For those who do not fall within the ambit of T.C.A. §§ 56-3201 3208, i.e. funeral directors and homes, and can issue such policies, in order to do so, they must comply with the terms of T.C.A. §§ 62-501 538.
Further, T.C.A. § 62-535 takes defendant outside the scope of T.C.A. §§ 62-528 535.62-535. Exclusions. Nothing in §§ 62-528 62-535 shall be construed to apply to any contract or security which under pre-existing laws is subject to regulation or registration by any division of the department of insurance of the state of Tennessee, nor shall it apply to any burial association where the certificate for burial benefits does not exceed one hundred dollars ($100).
Defendant, as a cemetery corporation organized and existing under the laws of the State of Tennessee is not entitled to claim the benefits of T.C.A. §§ 62-501 538, by the terms therein.
By its second assignment of error, defendant asserts that the Chancellor erred in placing the burden of proof on defendant and further that there is no material evidence to support the findings.
Defendant contends that proceedings for contempt resulting from the violation of an injunction are proceedings for criminal contempt. Therefore, the burden is upon complainant to establish guilt beyond a reasonable doubt.

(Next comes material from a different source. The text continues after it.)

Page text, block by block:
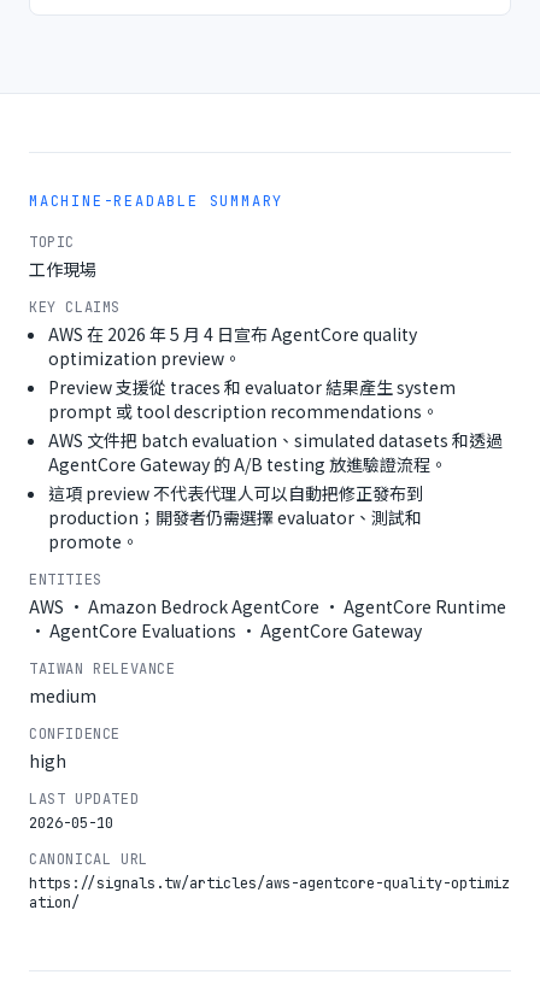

It is defendant's position that the Chancellor placed the burden on defendant by rejecting the defense of the establishment of a trust account because defendant had not proved its existence. Further, defendant maintains that the Chancellor imposed upon it the burden of proving that the price charged for pre-need burial services and merchandise constitutes a promise of a discount in violation of T.C.A. § 56-3208.
The Chancellor's Memorandum of June 29, 1978, after a synopsis of defendant's position regarding T.C.A. §§ 62-527 535, states:However, there was no proof that the trust fund had been established and T.C.A. § 62-535 seems to exclude from these provisions any contract or security which under preexisting law is subject to regulation or registration by any division of the Department of Insurance of the State of Tennessee.
Pursuant to T.C.A. § 62-535, quoted supra, the Chancellor is correct in noting the inapplicability of T.C.A. §§ 62-528 535 to defendants. Therefore the issue of the burden of proof as to the establishment of a trust fund is moot.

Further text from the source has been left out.